By Dave Andrusko
Watching U.S. District Judge Kristine Baker rule on abortion reminds you of a metronome. Her always-pro-abortion rulings unfold without missing a beat and with perfect uniformity.
First, the pendulum moves to the left—a temporary restraining order (usually 14 days)—then to the right—where the TRO is extended indefinitely. This allows our judicial wizard to cogitate before finally concluding with what Judge Baker had in mind all along: the law/laws is/are unconstitutional.
Fifteen days ago Judge Baker blocked three pro-life Arkansas laws from taking effect:
- Act 619 which protects unborn babies who would be aborted solely because of a prenatal diagnosis of Down syndrome.
- Act 700 which requires abortion providers to be board-certified.
- Act 493 which bans abortions starting at 18 weeks.
For reasons of her own, on July 23 Judge Baker waited until there were only three minutes and 41 seconds remaining before the laws were to take effect before issuing her temporary restraining order.
This time around—on Tuesday—Judge Baker beat the 5pm deadline before the TRO expired by five hours and 15 minutes.
On the positive side, “Within four minutes of the filing of Baker’s ruling, Attorney General Leslie Rutledge’s office notified the court that it will appeal the injunction, and some previous rulings in the case, to the 8th U.S. Circuit Court of Appeals in St. Louis,” according to Linda Satter of the Arkansas Democrat-Gazette.
According to Satter’s story, “Sen. Jason Rapert, R-Conway, who sponsored the 18-week abortion ban, advocated for all three challenged pieces of legislation and sat in on the July 22 hearing in Baker’s court, said Tuesday, ‘I’m very disappointed to see that yet again, the will of the people of Arkansas and the Arkansas Legislature is overturned by one single federal judge.’”

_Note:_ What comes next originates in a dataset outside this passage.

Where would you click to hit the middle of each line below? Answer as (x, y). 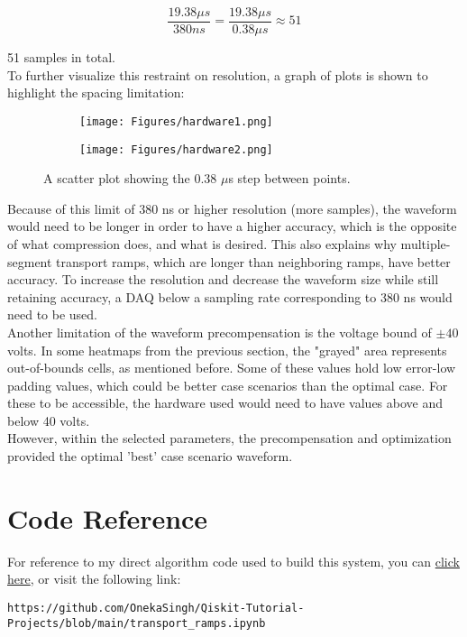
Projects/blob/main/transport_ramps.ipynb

As NRL News Today reported on July 23, the Associated Press’s Andrew DeMillo (referring to Act 700), noted that in her 159 page opinion, Judge Baker
wrote that the restriction “provides no discernible medical benefit” to women and questioned lawmakers’ intent in passing the law, known as Act 700.
“This, coupled with the record evidence that Arkansas has enacted more than 25 laws regulating abortion access in the state, including 12 enacted in 2019 alone, gives the court pause with respect to the purpose of Act 700,” she wrote.
In oral arguments, the state of Arkansas argued that the board-certified requirement was similar to a Mississippi law that U.S. District Judge Dan Jordan upheld in March 2018.
The Associated Press’s Emily Wagster Pettus, in explaining the Mississippi decision, wrote
State attorneys said in defending the OB-GYN requirement that a physician must complete a four-year residency in obstetrics and gynecology to become board-certified or board-eligible.
Jordan wrote that because of this, he rejects opinions by plaintiffs’ experts who testified the OB-GYN requirement provided no benefit to women seeking abortions. He added, though, that the provision in the 2012 law was no stronger than what had existed in a previous law.